When he got back, he found that his own prestige in Jamestown was increasing inversely as that of Ratcliffe tottered. Ratcliffe's position as President had so gone to his head that he was having a palace built for himself. Smith stopped it in mid-air when he came back and heard other colonists hoot at their leader's silly pretensions.
When he returned on September seventh he found Jamestown the worse for his absence as well as for wear. At long last he was made President, on the tenth. He resented the London Company's complaints of the sorely tried colonists. The Company had threatened that if Newport did not bring back sufficient cargo this fall to pay his two thousand pounds of expenses that it would abandon the colony. In hot haste, Smith dispatched a scathing reply, and this fortified his gathering and overdue popularity. He stood in with the Indians better than others did, and he believed in friendly and adroit relations with them when possible. Leadership brought out his prime qualities: his zest for adventure, his hardihood for physical trials, and his bravery to the arrow's point. He believed in discipline and hard work, and calling to mind the strict habits of his school days, he made the sloven and surly bachelors walk-a-chalk. If they swore, water was dashed down their sleeves. They must brush their clothes, wash their hands, sing psalms daily—and like it! He thought this discordant group needed harmony as well as guidance every rousing morning. Mindful of God, the church was repaired; mindful of Mammon, too, the storehouse was covered. Early Virginia was more Puritan than it pretended. Smith also had the fort increased by three acres and had a pentagon made of it. He had men getting cedar, walnut and clapboard for buildings.
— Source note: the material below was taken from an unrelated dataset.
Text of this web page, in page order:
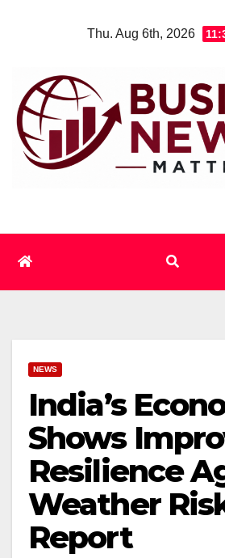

Newport brought in the second supply in October 1608, and with it many changes. Two women were among the passengers—Mrs. Forrest and her maid, Anne Burras. When the latter became the bride of John Laydon, colonists saw their first recorded marriage on this side of the world.
That October the harvest had not been plentiful so they were cheered by the prospect of a new business venture. They had sent word that they had the proper ingredients on hand with which to start a new glass works: tar, pitch and soap-ashes. Accordingly eight Dutchmen and Poles, who were skilled in the craft, were among the passengers. The Glass House soon took its bright stand, like a jewel in the wilderness, about a mile down the forest from James Fort. Within two months glass was shipped back, although not very profitably.
Another bright and futile dream bedazzled the lazier colonists—gold. Smith, having given up the search, was disgusted with men who would do nothing but "dig gold, wash gold, refine gold, and load gold," and he scolded them soundly for sending the gilded dirt to England in April where it was properly dismissed as mica. "For the country was to them a misery, a ruin, a death, a hell, and their own reports here, and their own actions according."
Smith and Newport were told by their credulous patrons to hunt up the lost colonists of Roanoke, for lost brothers, like lost sheep, should be reclaimed. Powhatan had told Smith of white men who were attired like himself and who were now abiding in Ocanahawan, so Smith had already recorded that on his map. Captain Newport now made an expedition to Panawick, a village beyond Roanoke Island, but his Indian guide led him astray. In December of 1608 Smith led another expedition and sent Master Sicklemore and two guides to seek the lost colonists, but Indians merely showed them some crosses and letters on the bark of trees.
While Newport and Ratcliffe returned to England at the end of December, Smith enjoyed a Christmas holiday with the Indians near Kecoughtan without envy of English Yule Logs, plum puddings and traditional celebrations. He entered into the native merriment heartily. Here was shining snow, frost and cedar, as well as delicious oysters, fish, flesh and wild fowl. He declared that he "never had better fires in England than in the dry, smoky houses of Kecoughtan." Smith knew however that Powhatan was becoming envious of the English way of life if he was not, so he was on his way with fourteen men to build a house for the Emperor.
Powhatan had wanted to gird himself with more and more English trappings, and he requested a cock, a hen and a grindstone. How about a coach-and-four, such as he heard their king had? Most of all he had wanted an English house, for nothing less than sheltering walls could keep off the threat of guns, of which he was so afraid.
Smith already had some German house builders on hand. Instead of having them build a house for himself, he, the great white father, turned them over to the great red father. It was not such a sacrifice, for Smith knew himself to be a born wanderer on the face of the earth. He could do without his own roof, as without his own woman, more easily than could most men. Tragabigzanda, his Turkish angel who had left him in her brother's keeping for a while, had been wasting her pains. Likewise, if young Pocahontas here had designs upon him, she must give them up before hero-worship developed into something too mature and possessive. He was his own man and that of no woman alive.
Smith was embarrassed not so much by indebtedness to the Indian maid as by apprehension of her adoration. His best gratitude to her who had saved his life would be to leave her hers without involving it. What irony that she, like most women, appreciated him too much, while men, who would do better than women to follow him, appreciated him too little! The time was coming when he should move on to new worlds to conquer, for he and his men here could never see eye to eye.